Toshiyuki Inoue received the B.S., M.S. and Ph.D. degrees in Electrical Electronic and Information Engi-neering from Osaka University, Osaka, Japan in 2010, 2012 and 2015, respectively. He joined the Department of Electronic Systems Engineering, the University of Shiga Prefecture, in 2017, and has been an Assistant Professor since 2017. His research interests include RF circuits for wireless communication, wireless sensor networks, radio-over-fiber technique and optoelectronics. Dr. Inoue is a member of the IEEE, the Institute of Electronics, Information and Communication Engineers (IEICE) of Japan, and the Japan Society of Applied Physics (JSAP). He received the Paper Award in 2013 from IEICE.

##### Akira Tsuchiya

Akira Tsuchiya received the B.E., M.E. and Ph.D. degrees in Communi-cations and Computer Engineering from Kyoto University, Kyoto, Japan, in 2001, 2003, and 2005, respectively. Since 2005, he has been an Assistant Professor in the Department of Communications and Computer Engineering, Graduate School of Informatics, Kyoto university.
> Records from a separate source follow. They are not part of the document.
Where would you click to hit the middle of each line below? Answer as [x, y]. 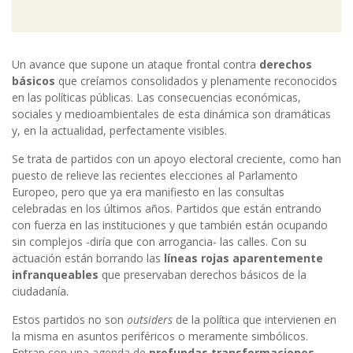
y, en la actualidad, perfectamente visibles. [119, 131]
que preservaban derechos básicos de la [203, 275]
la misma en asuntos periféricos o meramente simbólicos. [160, 336]
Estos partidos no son [69, 320]
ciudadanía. [40, 292]
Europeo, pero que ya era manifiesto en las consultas [148, 192]
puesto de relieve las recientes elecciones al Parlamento [155, 176]
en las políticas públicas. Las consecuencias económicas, [156, 98]
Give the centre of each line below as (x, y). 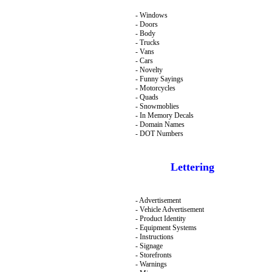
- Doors (146, 24)
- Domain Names (160, 124)
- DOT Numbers (159, 134)
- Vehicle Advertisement (169, 209)
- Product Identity (160, 219)
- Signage (149, 246)
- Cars (144, 61)
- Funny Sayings (159, 79)
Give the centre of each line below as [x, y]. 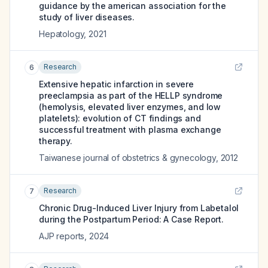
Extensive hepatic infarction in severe [116, 84]
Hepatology [62, 34]
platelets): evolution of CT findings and [120, 118]
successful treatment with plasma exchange [130, 130]
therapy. [56, 141]
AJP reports [62, 236]
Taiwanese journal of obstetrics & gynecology [127, 158]
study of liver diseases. [87, 17]
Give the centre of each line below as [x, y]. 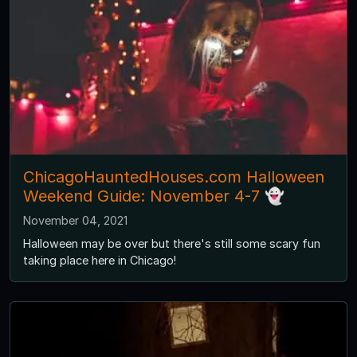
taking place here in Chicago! [100, 260]
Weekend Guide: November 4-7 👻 [154, 196]
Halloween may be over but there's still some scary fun [172, 243]
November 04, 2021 [75, 220]
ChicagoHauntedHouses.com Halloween [174, 177]
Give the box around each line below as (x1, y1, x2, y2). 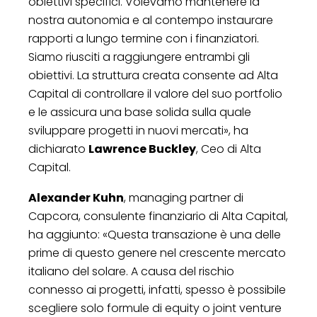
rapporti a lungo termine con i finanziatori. (28, 30, 259, 47)
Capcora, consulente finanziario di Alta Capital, (28, 207, 288, 224)
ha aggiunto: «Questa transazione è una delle (28, 226, 281, 243)
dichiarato (28, 140, 88, 157)
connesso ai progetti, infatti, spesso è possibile (28, 281, 286, 298)
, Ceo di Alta (196, 140, 261, 157)
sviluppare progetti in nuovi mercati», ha (28, 122, 248, 139)
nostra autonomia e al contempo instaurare (28, 11, 273, 28)
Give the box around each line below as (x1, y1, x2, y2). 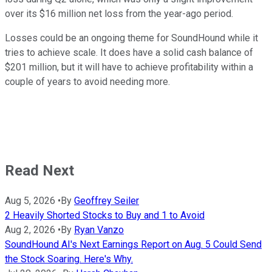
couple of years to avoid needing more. (5, 75, 170, 87)
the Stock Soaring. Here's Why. (5, 253, 133, 265)
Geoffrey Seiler (74, 194, 139, 206)
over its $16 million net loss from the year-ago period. (5, 7, 233, 19)
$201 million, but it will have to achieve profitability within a (5, 61, 253, 73)
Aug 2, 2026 (5, 223, 55, 236)
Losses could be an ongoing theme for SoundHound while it (5, 32, 258, 44)
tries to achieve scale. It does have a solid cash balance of (5, 46, 253, 58)
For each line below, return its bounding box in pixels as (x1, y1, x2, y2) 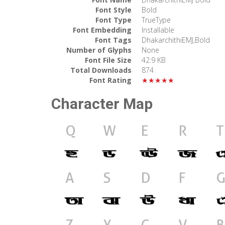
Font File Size (85, 55, 132, 65)
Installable (142, 25, 174, 35)
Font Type (95, 15, 132, 25)
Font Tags (95, 35, 132, 45)
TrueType (142, 15, 171, 25)
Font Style (95, 5, 132, 15)
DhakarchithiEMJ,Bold (142, 35, 210, 45)
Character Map (51, 94, 153, 113)
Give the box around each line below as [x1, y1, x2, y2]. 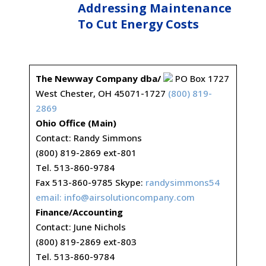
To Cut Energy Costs [78, 16, 199, 33]
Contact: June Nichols [35, 221, 126, 233]
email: [35, 191, 64, 203]
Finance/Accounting [35, 206, 123, 218]
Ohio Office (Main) [35, 117, 116, 129]
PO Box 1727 [172, 72, 229, 84]
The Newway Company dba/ [35, 72, 161, 84]
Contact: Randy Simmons [35, 132, 142, 144]
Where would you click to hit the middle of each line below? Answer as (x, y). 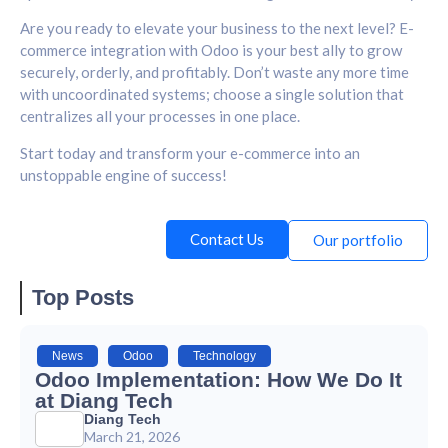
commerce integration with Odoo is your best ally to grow (211, 50)
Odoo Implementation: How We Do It (218, 379)
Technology (224, 355)
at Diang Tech (104, 400)
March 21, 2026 (132, 436)
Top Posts (83, 297)
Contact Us (227, 238)
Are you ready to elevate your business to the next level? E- (217, 28)
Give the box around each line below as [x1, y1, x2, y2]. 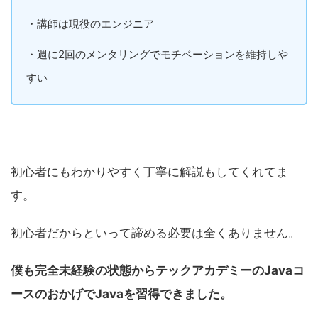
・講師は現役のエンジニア [26, 17, 154, 31]
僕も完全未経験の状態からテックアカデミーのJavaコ [11, 263, 305, 278]
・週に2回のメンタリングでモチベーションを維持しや [26, 48, 288, 62]
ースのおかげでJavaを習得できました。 [11, 287, 232, 302]
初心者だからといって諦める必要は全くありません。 [11, 226, 300, 241]
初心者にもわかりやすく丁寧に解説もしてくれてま [11, 165, 288, 180]
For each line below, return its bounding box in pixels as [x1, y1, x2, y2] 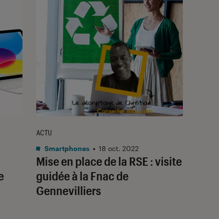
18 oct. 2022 [99, 144, 139, 153]
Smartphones [43, 144, 89, 153]
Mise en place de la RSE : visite [36, 153, 182, 168]
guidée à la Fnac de [36, 168, 129, 183]
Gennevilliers [36, 183, 101, 197]
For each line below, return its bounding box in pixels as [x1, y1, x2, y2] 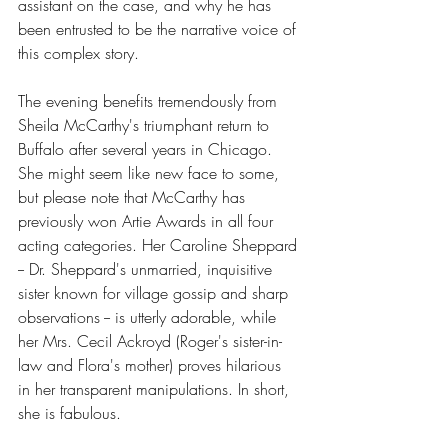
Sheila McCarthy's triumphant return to [18, 113, 274, 136]
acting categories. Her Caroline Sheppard [18, 233, 302, 256]
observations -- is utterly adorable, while [18, 305, 281, 328]
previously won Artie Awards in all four [18, 209, 278, 232]
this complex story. [18, 41, 149, 64]
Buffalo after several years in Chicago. [18, 137, 277, 160]
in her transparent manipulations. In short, [18, 377, 294, 400]
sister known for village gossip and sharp [18, 281, 293, 304]
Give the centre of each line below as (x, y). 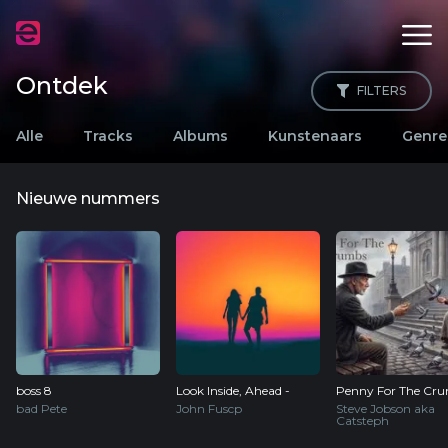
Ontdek (62, 85)
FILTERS (381, 90)
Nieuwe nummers (88, 198)
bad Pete (41, 408)
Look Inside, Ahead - (233, 390)
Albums (200, 136)
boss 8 (34, 390)
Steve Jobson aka (385, 408)
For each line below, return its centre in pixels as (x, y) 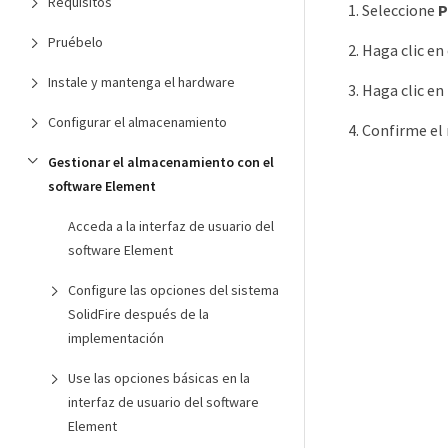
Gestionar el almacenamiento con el (161, 162)
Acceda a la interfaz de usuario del (171, 226)
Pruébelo (75, 42)
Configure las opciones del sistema (173, 290)
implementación (116, 338)
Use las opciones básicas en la (159, 378)
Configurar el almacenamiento (137, 122)
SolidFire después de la (138, 314)
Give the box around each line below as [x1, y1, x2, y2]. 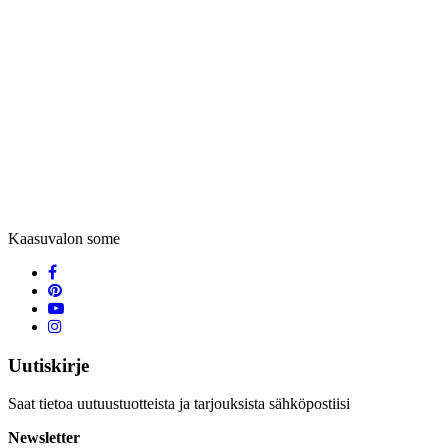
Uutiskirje [8, 354, 89, 376]
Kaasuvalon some [8, 229, 120, 247]
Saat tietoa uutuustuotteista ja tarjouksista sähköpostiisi [8, 395, 350, 413]
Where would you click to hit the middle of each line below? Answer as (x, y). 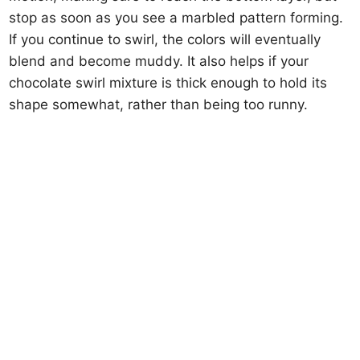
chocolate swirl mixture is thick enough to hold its (168, 82)
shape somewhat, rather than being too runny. (159, 104)
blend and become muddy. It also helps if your (159, 61)
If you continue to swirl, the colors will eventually (165, 39)
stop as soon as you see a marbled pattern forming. (176, 17)
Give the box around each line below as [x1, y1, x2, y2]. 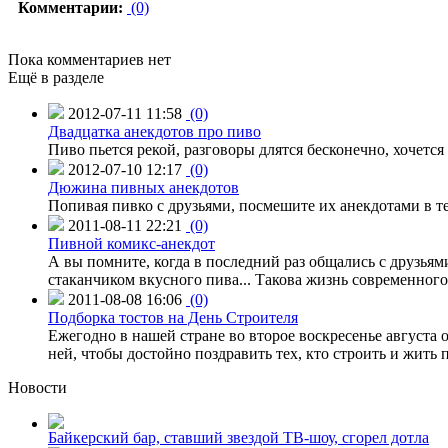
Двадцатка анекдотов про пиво [48, 122, 261, 140]
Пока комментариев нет [8, 50, 171, 68]
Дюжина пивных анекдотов [48, 178, 239, 196]
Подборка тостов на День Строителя [48, 308, 298, 326]
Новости [8, 378, 67, 396]
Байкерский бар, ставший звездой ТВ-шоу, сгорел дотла [48, 428, 429, 446]
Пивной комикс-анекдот [48, 234, 215, 252]
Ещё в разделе [8, 68, 104, 86]
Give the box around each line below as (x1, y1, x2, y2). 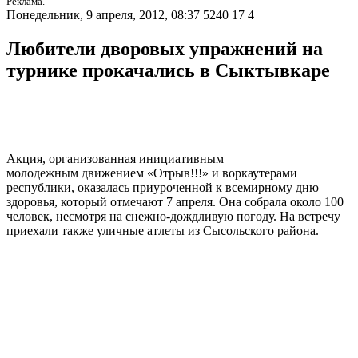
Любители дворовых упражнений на (6, 38, 323, 60)
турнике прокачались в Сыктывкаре (6, 60, 330, 82)
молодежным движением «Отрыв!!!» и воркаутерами (6, 166, 297, 181)
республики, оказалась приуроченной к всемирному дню (6, 181, 319, 195)
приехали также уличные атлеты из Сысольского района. (6, 224, 319, 238)
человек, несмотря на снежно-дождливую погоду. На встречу (6, 209, 340, 224)
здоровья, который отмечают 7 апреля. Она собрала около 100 (6, 195, 344, 209)
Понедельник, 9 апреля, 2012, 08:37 (6, 8, 200, 22)
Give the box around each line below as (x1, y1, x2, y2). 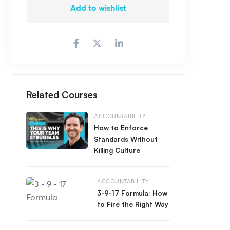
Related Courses (26, 89, 98, 100)
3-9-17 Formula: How (97, 189, 168, 197)
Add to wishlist (70, 3, 126, 13)
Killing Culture (94, 146, 140, 155)
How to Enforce (94, 124, 148, 132)
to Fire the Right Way (97, 200, 168, 208)
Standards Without (94, 135, 158, 143)
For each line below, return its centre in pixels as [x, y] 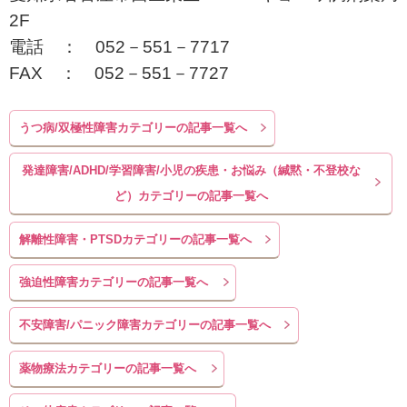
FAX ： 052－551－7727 [119, 73]
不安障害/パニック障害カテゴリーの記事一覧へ [145, 325]
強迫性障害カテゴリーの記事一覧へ [114, 282]
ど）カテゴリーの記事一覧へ [192, 196]
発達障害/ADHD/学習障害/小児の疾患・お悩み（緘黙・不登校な [192, 171]
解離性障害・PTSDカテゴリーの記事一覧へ [135, 239]
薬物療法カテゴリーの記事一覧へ [108, 368]
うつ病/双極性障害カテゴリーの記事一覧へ [133, 127]
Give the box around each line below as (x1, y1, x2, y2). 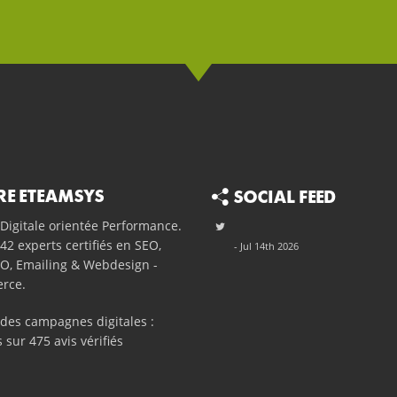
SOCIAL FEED (234, 191, 337, 207)
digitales (96, 314, 147, 331)
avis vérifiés (50, 333, 123, 350)
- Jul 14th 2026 (234, 239, 300, 253)
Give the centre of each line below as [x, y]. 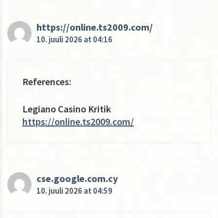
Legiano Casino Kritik [67, 109]
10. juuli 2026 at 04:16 [74, 39]
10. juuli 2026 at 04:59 [74, 191]
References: [47, 81]
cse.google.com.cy [77, 178]
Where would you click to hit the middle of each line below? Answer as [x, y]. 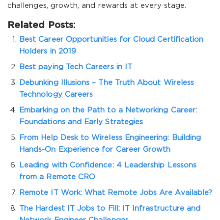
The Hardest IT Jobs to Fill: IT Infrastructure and [110, 208]
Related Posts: [41, 25]
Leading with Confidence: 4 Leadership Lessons [108, 165]
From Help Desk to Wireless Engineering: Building [110, 138]
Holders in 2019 [48, 51]
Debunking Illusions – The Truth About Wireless [107, 83]
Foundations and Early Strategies [81, 122]
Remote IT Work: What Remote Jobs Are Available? [116, 193]
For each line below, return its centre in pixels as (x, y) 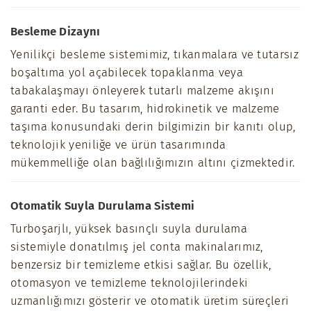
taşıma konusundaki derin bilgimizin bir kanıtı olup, (153, 127)
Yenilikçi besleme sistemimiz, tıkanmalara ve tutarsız (154, 54)
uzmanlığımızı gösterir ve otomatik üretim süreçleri (150, 301)
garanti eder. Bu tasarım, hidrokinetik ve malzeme (145, 109)
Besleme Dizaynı (56, 32)
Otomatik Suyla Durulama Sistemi (103, 206)
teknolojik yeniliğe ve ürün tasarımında (118, 145)
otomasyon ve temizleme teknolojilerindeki (129, 283)
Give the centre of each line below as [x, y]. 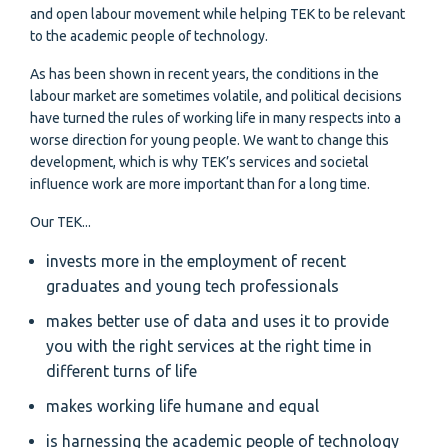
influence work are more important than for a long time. [201, 184]
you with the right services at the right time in [209, 346]
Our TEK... [60, 222]
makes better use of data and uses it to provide [217, 321]
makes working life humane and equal [182, 406]
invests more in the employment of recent [196, 261]
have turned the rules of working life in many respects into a [215, 118]
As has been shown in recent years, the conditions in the [204, 74]
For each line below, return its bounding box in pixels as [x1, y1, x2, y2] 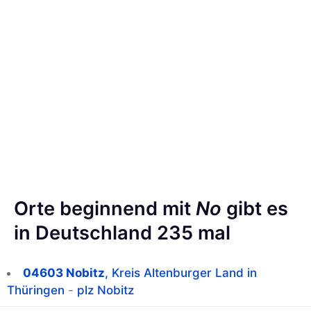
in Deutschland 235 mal [14, 221, 230, 244]
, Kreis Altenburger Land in [105, 266, 257, 280]
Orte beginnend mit [14, 197, 196, 220]
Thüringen [7, 283, 65, 298]
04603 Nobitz [23, 266, 105, 280]
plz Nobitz [77, 283, 134, 298]
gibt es [221, 197, 288, 220]
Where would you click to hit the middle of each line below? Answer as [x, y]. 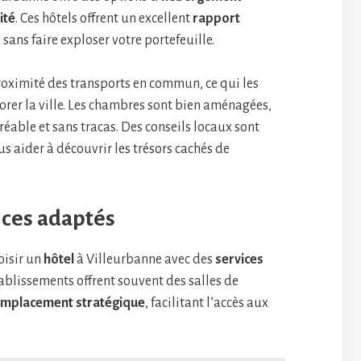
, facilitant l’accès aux [207, 303]
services [239, 259]
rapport [216, 19]
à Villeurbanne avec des [145, 259]
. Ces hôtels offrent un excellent [104, 19]
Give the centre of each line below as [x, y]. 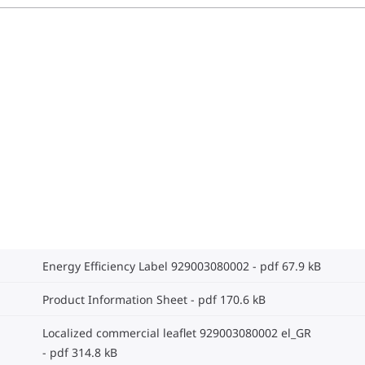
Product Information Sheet [115, 299]
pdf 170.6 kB [232, 299]
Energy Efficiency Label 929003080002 [146, 266]
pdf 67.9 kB [290, 266]
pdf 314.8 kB [84, 352]
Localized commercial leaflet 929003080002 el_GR [177, 332]
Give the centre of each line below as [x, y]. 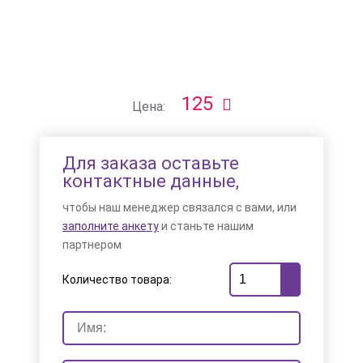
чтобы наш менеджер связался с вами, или [179, 207]
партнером [92, 245]
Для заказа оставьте [151, 163]
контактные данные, [151, 181]
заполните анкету [111, 226]
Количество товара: [117, 280]
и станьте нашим [206, 226]
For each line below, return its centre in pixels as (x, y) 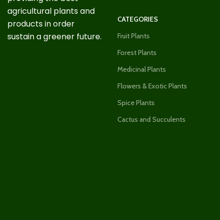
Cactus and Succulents (151, 119)
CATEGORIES (138, 19)
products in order (41, 24)
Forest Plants (137, 52)
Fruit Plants (134, 36)
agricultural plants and (51, 11)
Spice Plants (136, 102)
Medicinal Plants (142, 69)
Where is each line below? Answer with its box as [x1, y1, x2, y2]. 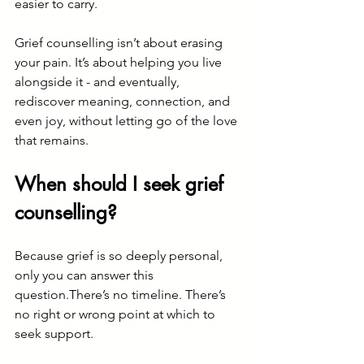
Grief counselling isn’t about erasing [15, 35, 226, 50]
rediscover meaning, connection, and [15, 93, 233, 109]
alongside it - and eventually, [15, 74, 183, 89]
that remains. [15, 132, 89, 148]
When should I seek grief [15, 171, 229, 197]
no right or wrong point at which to [15, 306, 219, 322]
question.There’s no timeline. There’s [15, 287, 229, 302]
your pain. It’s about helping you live [15, 54, 225, 70]
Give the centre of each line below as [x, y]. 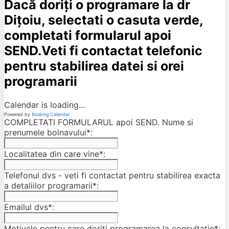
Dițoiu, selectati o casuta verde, [104, 20]
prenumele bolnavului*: [48, 132]
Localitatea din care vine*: [55, 154]
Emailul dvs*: [29, 207]
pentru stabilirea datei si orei [94, 66]
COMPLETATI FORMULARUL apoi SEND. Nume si [99, 122]
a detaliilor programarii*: [51, 185]
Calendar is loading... [44, 105]
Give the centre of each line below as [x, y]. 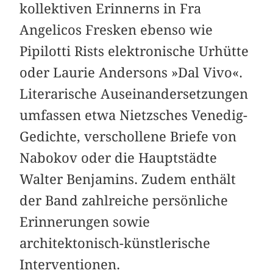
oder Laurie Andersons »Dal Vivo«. [131, 73]
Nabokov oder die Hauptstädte [119, 158]
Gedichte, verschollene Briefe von [128, 137]
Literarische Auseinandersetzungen [134, 94]
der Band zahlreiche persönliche [124, 201]
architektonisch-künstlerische [115, 243]
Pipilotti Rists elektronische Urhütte [134, 51]
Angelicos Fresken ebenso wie [116, 30]
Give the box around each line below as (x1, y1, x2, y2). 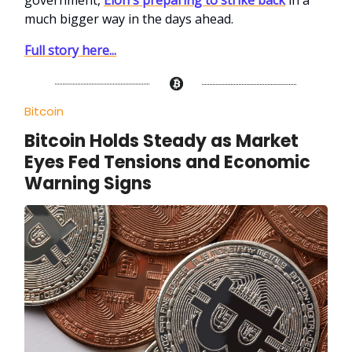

Since 2017, he has been an Associate Professor in the Department of Electronic Systems Engineering, the University of Shiga Prefecture, Shiga, Japan. His research interest includes modeling and design of on-chip passive components of high-frequency CMOS, and high-speed analog circuit design. He is a member of the IEEE, IEICE and IPSJ.

##### Keiji Kishine

Keiji Kishine received the B.S., and M.S. degrees in engineering science from Kyoto University, Kyoto, Japan, and Ph.D. degree in informatics from Kyoto University, Kyoto, Japan, in 1990, 1992, and 2006, respectively. In 1992, he joined the Electrical Communication Laboratories, Nippon Telegraph and Telephone Corporation (NTT), Tokyo, Japan. He has been engaged in research and design of high-speed, low-power circuits for Gb/s LSIs using Si-bipolar transistors, with application to optical communication systems in NTT System Electronics Laboratories, Kanagawa, Japan. From 1997, he has been worked on research and development of over Gb/s Clock and Data Recovery IC at Network Service Innovation Laboratory in NTT Network Innovation Laboratories, Kanagawa, Japan. He worked at Ubiquitous Interface Laboratory in NTT Microsystems Integration Laboratories, Kanagawa, Japan. Since 2008, he had been an Associate Professor, and now he is a Professor with the school of engineering, the University of Shiga prefecture, Shiga, Japan. Dr. Kishine is a member of the IEEE Solid-State Circuits Society (SSCS) and Circuits and Systems (CAS), the Institute of Electronics, Information and Communication Engineers (IEICE) of Japan, the Institute of Electrical Engineers (IEE) of Japan.